Author never presented one shred of evidence for the central thesis.
Batocchio
Thanks, Anne Laurie. A good summary of solstice celebrations.
reality-based (the original, not the troll)
@efgoldman:
I’m now back in ND, – at roughly 48 degrees north – after being gone for 25 years in Utah and Northern California. Even modern life is so much harder here. And i grew up here – but i had forgotten how hard it is, the shoveling, and hoping cars start at 40 below, and never seeing the sun. And this is with furnaces and 4-wheel drive and stuff like that. I cant imagine life for my immigrant great-grandfather here, 135 years ago – no roads, huddled in sod huts., sticking it out for the holy grail of Homestead land.

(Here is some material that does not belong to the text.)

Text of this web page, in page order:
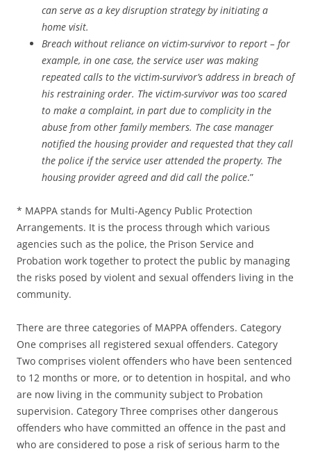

makes me cold just to think about it.
tybee
hmm. yes, i understand that in the frozen tundra, life is tough. my question was, and remains: how far north does one have to live to have winter be that threatening?
Ruckus
@tybee:
Well today you can live farther north easier than you could even just a hundred yrs ago. Read @reality-based (the original, not the troll): account about it. But even at 38 deg north in a rough winter it would have been tough without reliable heat and warm clothing and grocery stores. The 38th runs a few miles north of SF, through KC, West Virginia. Our modern life is much easier for most people. Even 50 yrs ago it was tougher than today.
Mike G
And in 300BC, Fox Scroll was bitching about “The War on Saturnalia”
Bart
Feck, that’s Michelle Dockery playing Death’s granddaughter!
sm*t cl*de
For values of “most of human history” that are centred on that small scrap of population living in the arse-end of the world, i.e. Northern Europe. For the rest of the world, not so much.
… i.e. what Cokane said. The author of the piece needs new cliches to regurge.